Salman Sartaj Ahmed, Zakir Ali, Takahashi Hiroki
Department of Informatics, Graduate School of Informatics and Engineering, The University of Electro-Communications, Tokyo 182-8585, Japan.
Artificial Intelligence Exploration Research Center/Meta-Networking Research Center, The University of Electro-Communications, Tokyo 182-8585, Japan.
Sensors (Basel). 2023 Nov 10;23(22):9088. doi: 10.3390/s23229088.
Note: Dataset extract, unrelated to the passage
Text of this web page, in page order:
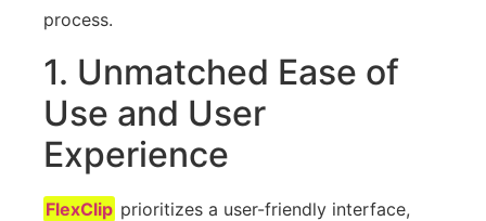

In the field of computer vision, hand pose estimation (HPE) has attracted significant attention from researchers, especially in the fields of human-computer interaction (HCI) and virtual reality (VR). Despite advancements in 2D HPE, challenges persist due to hand dynamics and occlusions. Accurate extraction of hand features, such as edges, textures, and unique patterns, is crucial for enhancing HPE. To address these challenges, we propose SDFPoseGraphNet, a novel framework that combines the strengths of the VGG-19 architecture with spatial attention (SA), enabling a more refined extraction of deep feature maps from hand images. By incorporating the Pose Graph Model (PGM), the network adaptively processes these feature maps to provide tailored pose estimations. First Inference Module (FIM) potentials, alongside adaptively learned parameters, contribute to the PGM's final pose estimation. The SDFPoseGraphNet, with its end-to-end trainable design, optimizes across all components, ensuring enhanced precision in hand pose estimation. Our proposed model outperforms existing state-of-the-art methods, achieving an average precision of 7.49% against the Convolution Pose Machine (CPM) and 3.84% in comparison to the Adaptive Graphical Model Network (AGMN).
在计算机视觉领域,手部姿态估计(HPE)已引起研究人员的广泛关注,尤其是在人机交互(HCI)和虚拟现实(VR)领域。尽管二维手部姿态估计取得了进展,但由于手部动态和遮挡问题,挑战依然存在。准确提取手部特征,如边缘、纹理和独特图案,对于增强手部姿态估计至关重要。为应对这些挑战,我们提出了SDFPoseGraphNet,这是一个新颖的框架,它将VGG - 19架构的优势与空间注意力(SA)相结合,能够从手部图像中更精细地提取深度特征图。通过整合姿态图模型(PGM),该网络自适应地处理这些特征图,以提供定制化的姿态估计。第一推理模块(FIM)势,连同自适应学习的参数,有助于PGM的最终姿态估计。SDFPoseGraphNet采用端到端可训练设计,对所有组件进行优化,确保手部姿态估计的精度得到提高。我们提出的模型优于现有的最先进方法,与卷积姿态机(CPM)相比,平均精度提高了7.49%,与自适应图形模型网络(AGMN)相比提高了3.84%。